Fábio ficou meio desconcertado,
cismático, a observar-me bem. Coisas enuviantes deviam estar a lhe
entravar o ingresso em melhor estado de estar. Mas, que poderia eu
fazer, ou dizer, se vultos de outro coturno silenciavam a seu
respeito, a respeito do seu estado de alma? Fiz-lhe ver, em palavras,
enquanto Mesquita, Alva e outros haviam ido buscar Cristina, que bom
seria falasse claramente com algum chefe. Havia um porquê qualquer,
sem dúvida, por resolver, sendo que os elementos e meios não deviam
estar longe. Ele, então, falou-me assentindo; iria, assim lhe
calhasse de oportuno, escancarar a alma. Para mim, sabia que qualquer
deles estava a par de tudo; mas que a iniciativa devia ser dele, por
ser dessas coisas cuja ordem pertence à deliberação individual.
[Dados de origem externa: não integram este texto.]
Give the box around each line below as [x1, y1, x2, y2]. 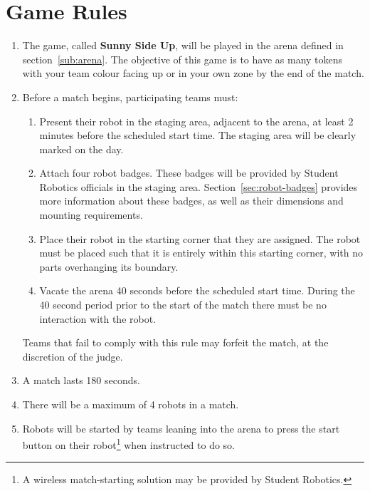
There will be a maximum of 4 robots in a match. [22, 397, 239, 411]
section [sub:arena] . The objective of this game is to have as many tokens [22, 51, 343, 66]
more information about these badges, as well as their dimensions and [39, 193, 344, 208]
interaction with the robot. [39, 311, 157, 326]
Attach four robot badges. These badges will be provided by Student [39, 165, 339, 180]
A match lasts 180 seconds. [22, 373, 140, 388]
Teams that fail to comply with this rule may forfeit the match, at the [22, 335, 329, 350]
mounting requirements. [39, 207, 143, 222]
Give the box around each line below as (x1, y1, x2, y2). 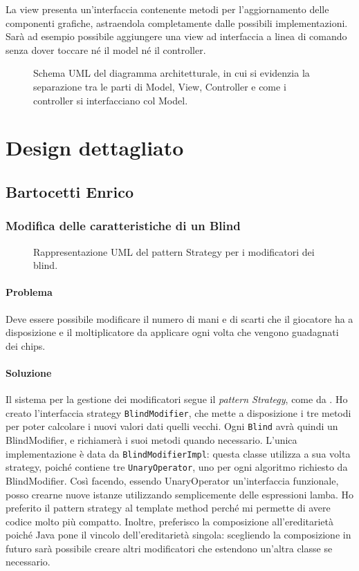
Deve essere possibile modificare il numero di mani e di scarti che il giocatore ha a (6, 311, 353, 326)
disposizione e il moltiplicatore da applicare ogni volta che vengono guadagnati (6, 325, 339, 339)
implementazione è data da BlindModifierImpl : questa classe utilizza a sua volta (6, 446, 351, 460)
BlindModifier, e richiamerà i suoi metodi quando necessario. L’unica (6, 433, 297, 447)
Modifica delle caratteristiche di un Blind (6, 217, 241, 234)
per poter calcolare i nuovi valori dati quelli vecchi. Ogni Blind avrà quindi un (6, 419, 338, 433)
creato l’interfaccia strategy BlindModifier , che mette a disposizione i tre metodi (6, 405, 351, 420)
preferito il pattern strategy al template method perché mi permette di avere (6, 500, 331, 515)
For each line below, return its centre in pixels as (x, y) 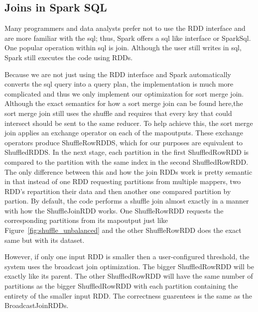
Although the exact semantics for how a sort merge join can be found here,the (124, 103)
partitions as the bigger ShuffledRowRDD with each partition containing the (121, 286)
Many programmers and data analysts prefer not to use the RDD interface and (125, 28)
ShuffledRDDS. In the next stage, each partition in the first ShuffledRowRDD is (127, 152)
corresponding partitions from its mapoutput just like (86, 220)
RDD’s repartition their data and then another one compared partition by (118, 191)
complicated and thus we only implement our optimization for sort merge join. (124, 93)
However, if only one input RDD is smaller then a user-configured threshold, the (127, 257)
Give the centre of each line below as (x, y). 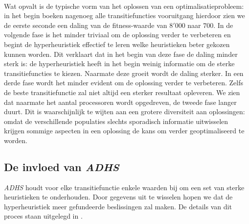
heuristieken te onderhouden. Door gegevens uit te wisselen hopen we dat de (118, 197)
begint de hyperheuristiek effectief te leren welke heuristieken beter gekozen (117, 44)
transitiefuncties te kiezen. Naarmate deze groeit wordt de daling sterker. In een (124, 73)
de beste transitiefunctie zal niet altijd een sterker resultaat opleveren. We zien (122, 92)
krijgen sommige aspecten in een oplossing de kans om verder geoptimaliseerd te (124, 131)
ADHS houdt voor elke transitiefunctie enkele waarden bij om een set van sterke (124, 187)
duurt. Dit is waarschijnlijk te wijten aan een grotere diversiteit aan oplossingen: (124, 112)
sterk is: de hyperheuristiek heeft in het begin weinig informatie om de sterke (119, 63)
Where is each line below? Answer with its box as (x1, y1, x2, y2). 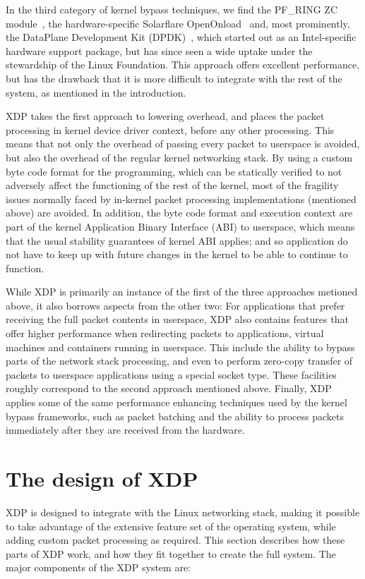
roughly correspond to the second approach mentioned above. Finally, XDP (6, 381, 332, 396)
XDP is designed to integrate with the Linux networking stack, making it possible (6, 504, 360, 519)
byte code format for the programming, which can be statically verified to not (6, 164, 342, 178)
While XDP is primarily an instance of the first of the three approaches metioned (6, 284, 358, 299)
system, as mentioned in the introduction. (6, 85, 186, 99)
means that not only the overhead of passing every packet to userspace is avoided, (6, 136, 360, 151)
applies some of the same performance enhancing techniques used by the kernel (6, 395, 347, 410)
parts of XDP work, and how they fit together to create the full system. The (6, 546, 336, 561)
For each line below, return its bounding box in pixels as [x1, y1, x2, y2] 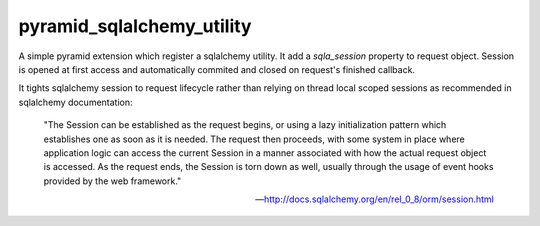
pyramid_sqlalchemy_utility [18, 15, 252, 37]
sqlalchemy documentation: [18, 96, 134, 108]
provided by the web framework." [43, 175, 182, 187]
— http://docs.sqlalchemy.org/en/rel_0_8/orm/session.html [255, 193, 494, 205]
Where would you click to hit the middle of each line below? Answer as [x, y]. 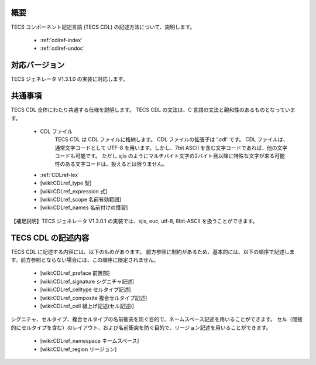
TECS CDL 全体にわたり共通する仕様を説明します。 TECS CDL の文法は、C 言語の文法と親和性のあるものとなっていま [153, 110]
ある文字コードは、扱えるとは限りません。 [116, 164]
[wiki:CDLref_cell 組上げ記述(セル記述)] [87, 306]
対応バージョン [38, 65]
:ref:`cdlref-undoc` [62, 48]
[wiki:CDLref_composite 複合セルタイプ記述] [94, 298]
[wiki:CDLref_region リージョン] [78, 349]
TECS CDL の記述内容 [50, 238]
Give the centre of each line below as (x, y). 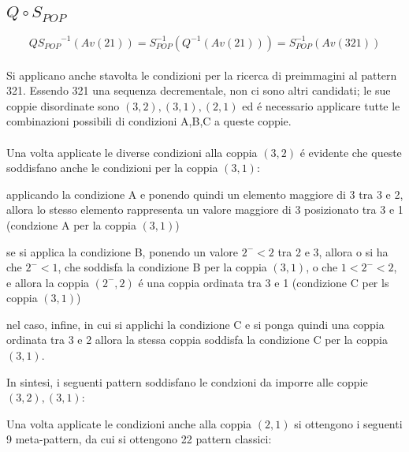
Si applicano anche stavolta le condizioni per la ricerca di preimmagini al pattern (202, 75)
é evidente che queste (351, 152)
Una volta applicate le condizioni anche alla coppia (129, 423)
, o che (322, 267)
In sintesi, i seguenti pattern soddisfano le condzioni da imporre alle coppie (187, 381)
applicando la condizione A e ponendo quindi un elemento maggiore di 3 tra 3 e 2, (205, 194)
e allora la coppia (48, 282)
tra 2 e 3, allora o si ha (333, 251)

Quando vieram do interior da casa
aqueles que haviam ido à cata de Cristina, Fábio esboçava leve
sorriso, coisa em si ainda bem rara.
— São sete e trinta — avisou
Alva.
Com algumas recomendações de
Mesquita, partimos deixando-o a sós com Fábio. Isto é, partimos em
cinco pessoas, inclusive Alva e Cristina. Com minhas poucas
probabilidades de êxito, fazia força mental no propósito de que
Fábio, uma vez a sós com Mesquita, dissesse do que lhe ia pelo
mundo interno. Talvez por simples questão de fraternidade, quem sabe
por razões históricas de mim não lembradas, o certo é que aquela
contínua tristeza de Fábio me atormentava.